Within the records, find every line that includes the word "Shirt" and copy it.

Data items
*** Begin section ***
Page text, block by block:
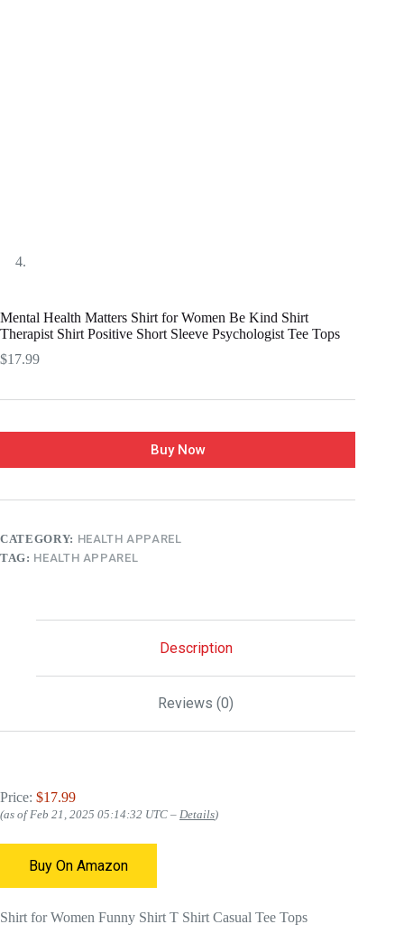
Mental Health Matters Shirt for Women Be Kind Shirt
Therapist Shirt Positive Short Sleeve Psychologist Tee Tops
$17.99
Buy Now
CATEGORY: HEALTH APPAREL
TAG: HEALTH APPAREL
Description
Reviews (0)
Price: $17.99
(as of Feb 21, 2025 05:14:32 UTC – Details)
Buy On Amazon
Shirt for Women Funny Shirt T Shirt Casual Tee Tops
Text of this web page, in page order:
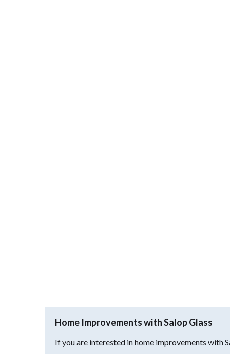
Home Improvements with Salop Glass
If you are interested in home improvements with
*** End section ***
**EXERCISE RESPONSE**
Mental Health Matters Shirt for Women Be Kind Shirt
Therapist Shirt Positive Short Sleeve Psychologist Tee Tops
Shirt for Women Funny Shirt T Shirt Casual Tee Tops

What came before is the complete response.